[WHAT YOU HAVE TO DO]
An exact restatement of the data below, with the pictures removed, is the required answer.

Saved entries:
>>>>>

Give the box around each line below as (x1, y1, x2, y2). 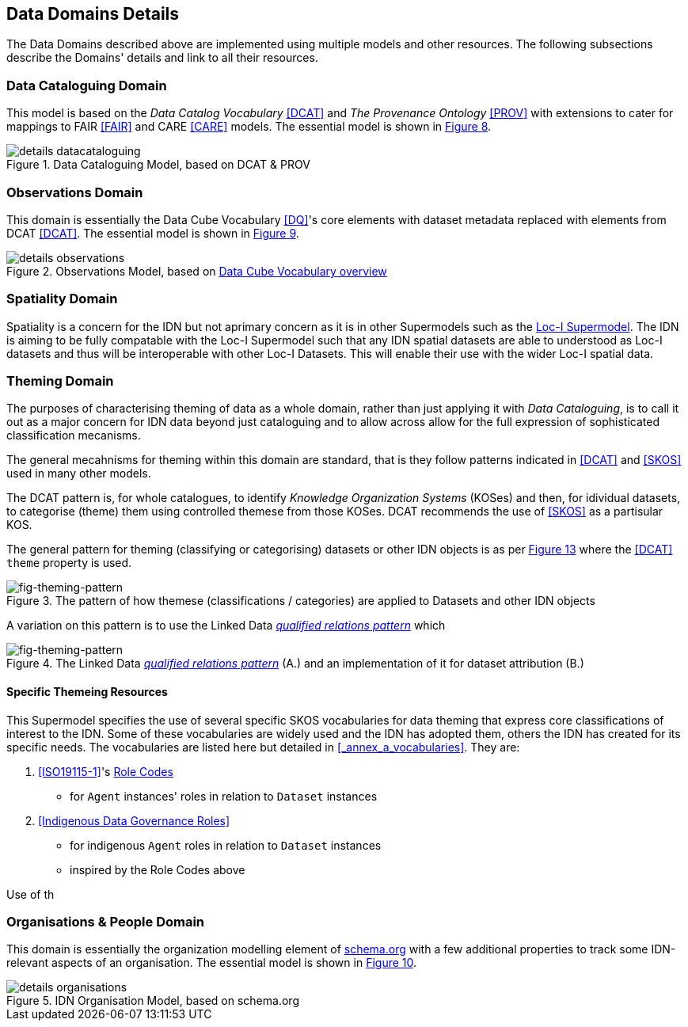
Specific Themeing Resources (6, 685, 168, 699)
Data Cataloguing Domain (6, 77, 167, 93)
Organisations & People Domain (6, 914, 205, 930)
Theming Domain (6, 373, 114, 390)
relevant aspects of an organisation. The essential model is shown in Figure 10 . (6, 956, 417, 970)
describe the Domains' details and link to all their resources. (6, 51, 318, 65)
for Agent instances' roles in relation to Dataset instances (70, 789, 378, 803)
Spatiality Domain (6, 291, 118, 307)

<<<<<

[EXPECTED ANSWER]
Give the box around each line below as (x1, y1, x2, y2). 
Specific Themeing Resources (6, 685, 168, 699)
Data Cataloguing Domain (6, 77, 167, 93)
Organisations & People Domain (6, 914, 205, 930)
Theming Domain (6, 373, 114, 390)
relevant aspects of an organisation. The essential model is shown in Figure 10 . (6, 956, 417, 970)
describe the Domains' details and link to all their resources. (6, 51, 318, 65)
for Agent instances' roles in relation to Dataset instances (70, 789, 378, 803)
Spatiality Domain (6, 291, 118, 307)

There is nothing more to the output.